Sursum corda

Por Daniel Vicente Carrillo



Todo animal cumple instintivamente con el deber de preservar su vida y su descendencia. El bruto sabe que su acto es bueno por derecho natural, pero no está en disposición de abstenerse de realizarlo en base a un juicio ético. No se obligó a ese acto mediante juicios ni, por tanto, queda facultado para emanciparse de él racionalmente.
El hombre, a diferencia de la bestia, adopta una posición intermedia: no alcanza a desear el bien gracias a un juicio, no obstante pueda apartarse de él juzgando. Juzgar no es aquí sinónimo de comprender. Se elige en base al discernimiento de las alternativas, mas se obra movido por la ignorancia. El juicio ético por el que el hombre se aparta del bien y lo rechaza es incapaz de hacerle reflexionar sobre el bien mismo, conllevando su olvido voluntario.
Se sigue que no puede hacerse el bien sin desearse el bien; que es imposible desearlo sin conocerlo; y que no es posible conocerlo sin amarlo, ya que quien lo odie evitará pensar en él y se hará del mismo una idea errónea. Por tanto, quien ama el bien desea el bien. Esto nos conduce a razonar en círculo, salvo que postulemos que ese amor es innato en el hombre. Ahora bien, si fuera innato, sería evidente y no precisaría de juicios para mantenerse, como en cambio es el caso. Luego precisa de la gracia para cobrar dicha evidencia.

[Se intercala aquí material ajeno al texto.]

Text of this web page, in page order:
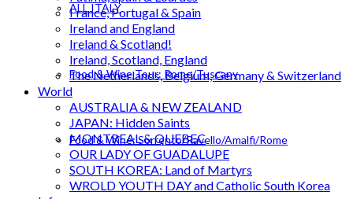
ALL ITALY
Food & Wine Tour: Rome/Tuscany
Food & Wine: Sorrento/Ravello/Amalfi/Rome
France, Portugal & Spain
Ireland and England
Ireland & Scotland!
Ireland, Scotland, England
The Netherlands, Belgium, Germany & Switzerland
World
AUSTRALIA & NEW ZEALAND
JAPAN: Hidden Saints
MONTREAL & QUEBEC
OUR LADY OF GUADALUPE
SOUTH KOREA: Land of Martyrs
WROLD YOUTH DAY and Catholic South Korea
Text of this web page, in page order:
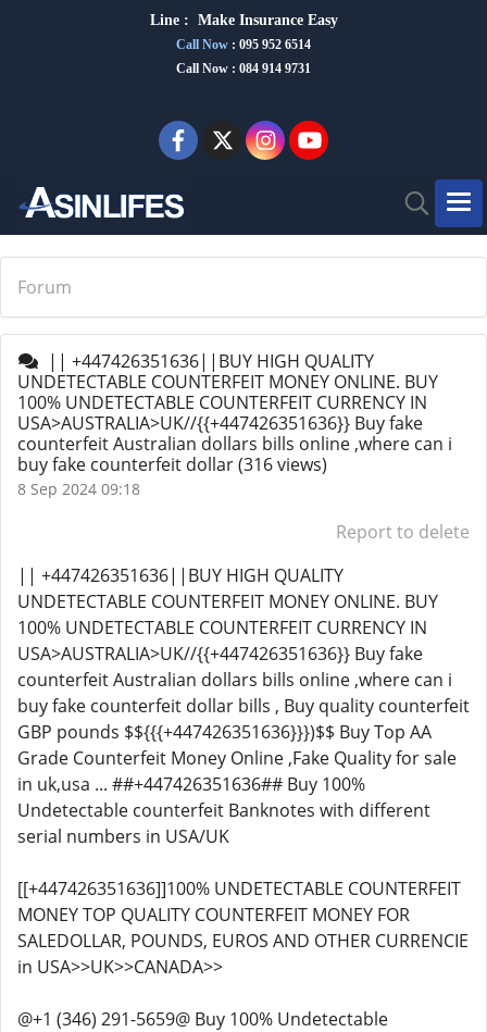
Line : Make Insurance Easy
Call Now : 095 952 6514
Call Now : 084 914 9731
Forum
|| +447426351636||BUY HIGH QUALITY
UNDETECTABLE COUNTERFEIT MONEY ONLINE. BUY
100% UNDETECTABLE COUNTERFEIT CURRENCY IN
USA>AUSTRALIA>UK//{{+447426351636}} Buy fake
counterfeit Australian dollars bills online ,where can i
buy fake counterfeit dollar(316 views)
8 Sep 2024 09:18
Report to delete
|| +447426351636||BUY HIGH QUALITY
UNDETECTABLE COUNTERFEIT MONEY ONLINE. BUY
100% UNDETECTABLE COUNTERFEIT CURRENCY IN
USA>AUSTRALIA>UK//{{+447426351636}} Buy fake
counterfeit Australian dollars bills online ,where can i
buy fake counterfeit dollar bills , Buy quality counterfeit
GBP pounds $${{{+447426351636}}})$$ Buy Top AA
Grade Counterfeit Money Online ,Fake Quality for sale
in uk,usa ... ##+447426351636## Buy 100%
Undetectable counterfeit Banknotes with different
serial numbers in USA/UK
[[+447426351636]]100% UNDETECTABLE COUNTERFEIT
MONEY TOP QUALITY COUNTERFEIT MONEY FOR
SALEDOLLAR, POUNDS, EUROS AND OTHER CURRENCIE
in USA>>UK>>CANADA>>
@+1 (346) 291-5659@ Buy 100% Undetectable
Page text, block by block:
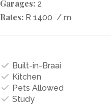
Garages: 2
Rates: R 1400 / m
Built-in-Braai
Kitchen
Pets Allowed
Study
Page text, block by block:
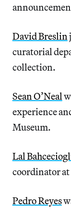
David Breslin
curatorial
collection.
Sean O’Neal
experience
Museum.
Lal
coordinator
Pedro Reyes
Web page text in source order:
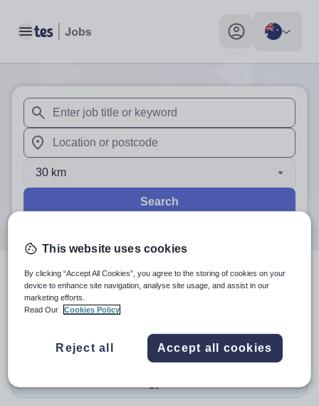
Toggle main menu My profile toggle
When autosuggest results are available use up and
When autocomplete results are available use up and
30 km
Search
searchresultsin Australia
Teacher +3
This website uses cookies
By clicking “Accept All Cookies”, you agree to the storing of cookies on your
device to enhance site navigation, analyse site usage, and assist in our
marketing efforts.
Read Our
Cookies Policy
Reject all Accept all cookies
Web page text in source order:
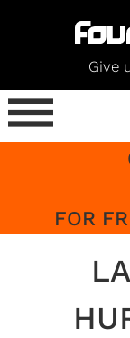
Give
FOR
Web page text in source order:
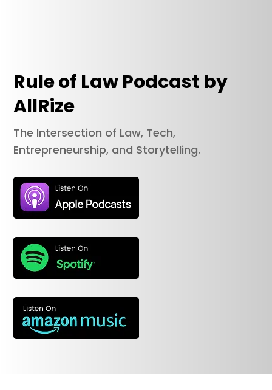
Rule of Law Podcast by
AllRize
The Intersection of Law, Tech,
Entrepreneurship, and Storytelling.
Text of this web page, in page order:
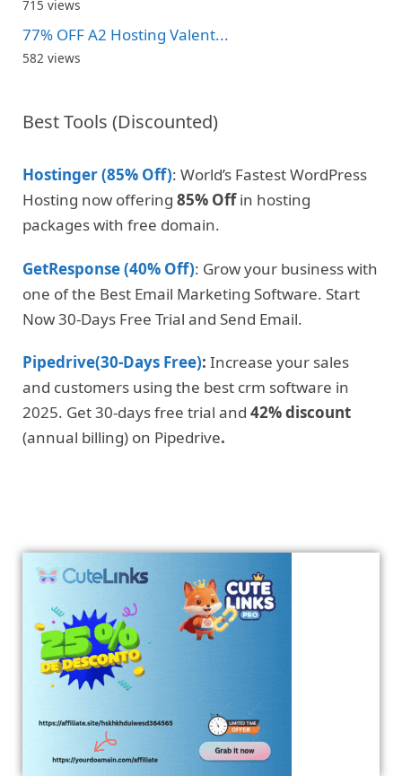
715 views
77% OFF A2 Hosting Valent...
582 views
Best Tools (Discounted)
Hostinger (85% Off): World’s Fastest WordPress
Hosting now offering 85% Offin hosting
packages with free domain.
GetResponse (40% Off): Grow your business with
one of the Best Email Marketing Software. Start
Now 30-Days Free Trial and Send Email.
Pipedrive(30-Days Free): Increase your sales
and customers using the best crm software in
2025. Get 30-days free trial and 42% discount
(annual billing) on Pipedrive.
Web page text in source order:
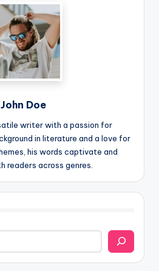
John Doe
writer with a passion for
in literature and a love for
his words captivate and
readers across genres.
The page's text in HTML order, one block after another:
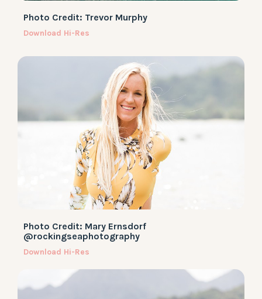
Photo Credit: Trevor Murphy
Download Hi-Res
Photo Credit: Mary Ernsdorf
@rockingseaphotography
Download Hi-Res
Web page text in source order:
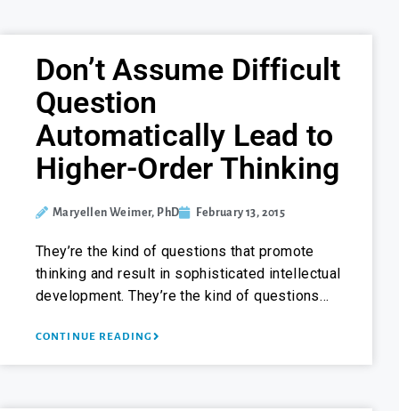
Don’t Assume Difficult
Question
Automatically Lead to
Higher-Order Thinking
Maryellen Weimer, PhD February 13, 2015
They’re the kind of questions that promote
thinking and result in sophisticated intellectual
development. They’re the kind of questions…
CONTINUE READING
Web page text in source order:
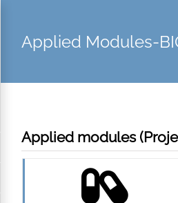
Applied Modules-
Applied modules
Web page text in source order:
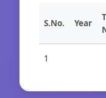
S.No. Year
1
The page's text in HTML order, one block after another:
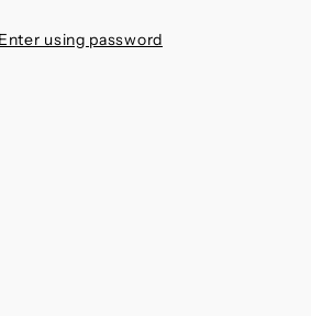
Enter using password
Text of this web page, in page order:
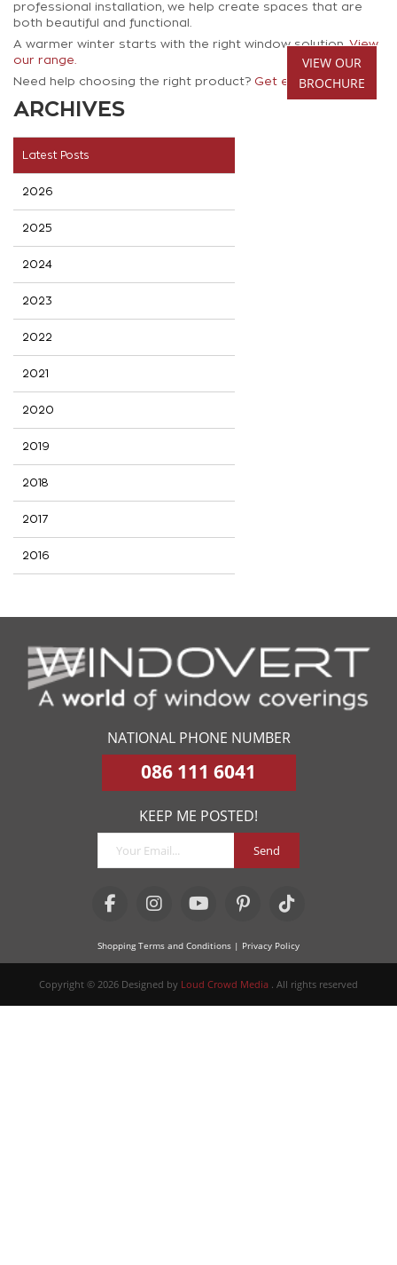
professional installation, we help create spaces that are
both beautiful and functional.
A warmer winter starts with the right window solution.View
our range.
Need help choosing the right product? Get expert advice.
ARCHIVES
Latest Posts
2026
2025
2024
2023
2022
2021
2020
2019
2018
2017
2016
NATIONAL PHONE NUMBER
086 111 6041
KEEP ME POSTED!
Send
Shopping Terms and Conditions | Privacy Policy
Copyright © 2026 Designed by Loud Crowd Media . All rights reserved
VIEW OUR
BROCHURE

No es, pues, por la voluntad que el hombre ama al bien, ni es por la reflexión que conoce, desea y tal vez hace lo bueno, sino según el amor que le ha sido infundido, y no por cierto de un modo natural, ya que para lograr distinción sobre este punto no puede fiarse de sus instintos contaminados por las pasiones. Otro tanto cabe decir de su razón, no menos corrupta; y, aun sana, limitada.
No se asciende a Dios por silogismos; tampoco al Bien supremo, que es el propio Dios. Si éste no desciende, el hombre queda a oscuras.